Transcribe exactly the portion of the listing below that runs from the line containing "Paul, who declared" through its last line.

▶ [EXERCISE INPUTS]
************

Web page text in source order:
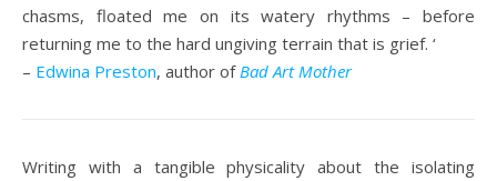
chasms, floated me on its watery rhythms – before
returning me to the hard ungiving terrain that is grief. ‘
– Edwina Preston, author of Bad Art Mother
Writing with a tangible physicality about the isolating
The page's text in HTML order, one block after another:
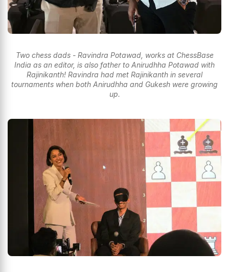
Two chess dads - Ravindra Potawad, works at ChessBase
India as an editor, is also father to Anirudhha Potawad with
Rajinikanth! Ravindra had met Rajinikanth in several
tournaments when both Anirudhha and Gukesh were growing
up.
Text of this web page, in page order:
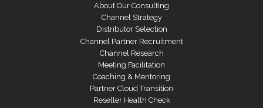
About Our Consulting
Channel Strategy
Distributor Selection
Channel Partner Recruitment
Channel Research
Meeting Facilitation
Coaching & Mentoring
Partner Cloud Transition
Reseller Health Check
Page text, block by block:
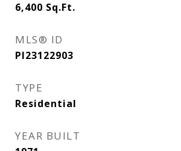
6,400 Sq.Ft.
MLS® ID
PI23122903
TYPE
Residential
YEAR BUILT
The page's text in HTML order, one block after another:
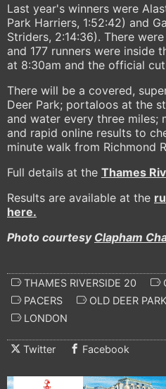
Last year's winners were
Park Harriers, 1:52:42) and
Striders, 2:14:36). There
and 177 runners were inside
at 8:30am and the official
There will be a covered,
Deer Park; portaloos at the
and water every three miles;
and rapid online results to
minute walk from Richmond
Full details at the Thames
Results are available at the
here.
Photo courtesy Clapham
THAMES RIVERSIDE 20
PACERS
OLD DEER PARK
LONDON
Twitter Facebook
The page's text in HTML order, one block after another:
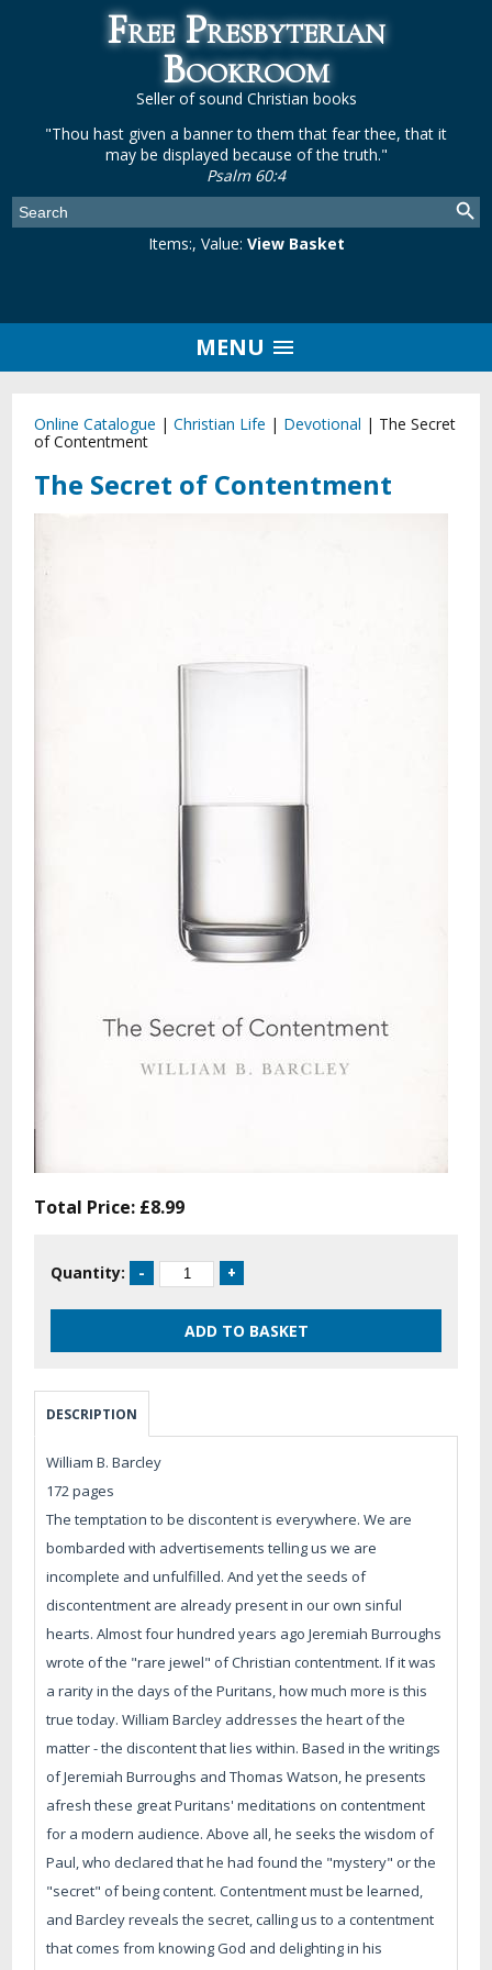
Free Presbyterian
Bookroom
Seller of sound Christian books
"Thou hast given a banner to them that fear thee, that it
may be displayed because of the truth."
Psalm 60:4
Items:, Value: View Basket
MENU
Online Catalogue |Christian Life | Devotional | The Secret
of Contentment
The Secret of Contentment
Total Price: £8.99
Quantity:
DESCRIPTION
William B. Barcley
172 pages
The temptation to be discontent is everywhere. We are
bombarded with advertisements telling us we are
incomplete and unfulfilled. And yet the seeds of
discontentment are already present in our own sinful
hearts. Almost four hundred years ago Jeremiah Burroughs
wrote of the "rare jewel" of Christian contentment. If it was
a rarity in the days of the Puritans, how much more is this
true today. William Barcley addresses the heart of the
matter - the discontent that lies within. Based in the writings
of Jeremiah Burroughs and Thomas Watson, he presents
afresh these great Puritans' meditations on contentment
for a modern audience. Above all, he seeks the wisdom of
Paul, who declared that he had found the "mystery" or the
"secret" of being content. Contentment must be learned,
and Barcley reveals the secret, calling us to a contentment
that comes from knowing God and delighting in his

************

▶ [PROBLEM SOLUTION]
Paul, who declared that he had found the "mystery" or the
"secret" of being content. Contentment must be learned,
and Barcley reveals the secret, calling us to a contentment
that comes from knowing God and delighting in his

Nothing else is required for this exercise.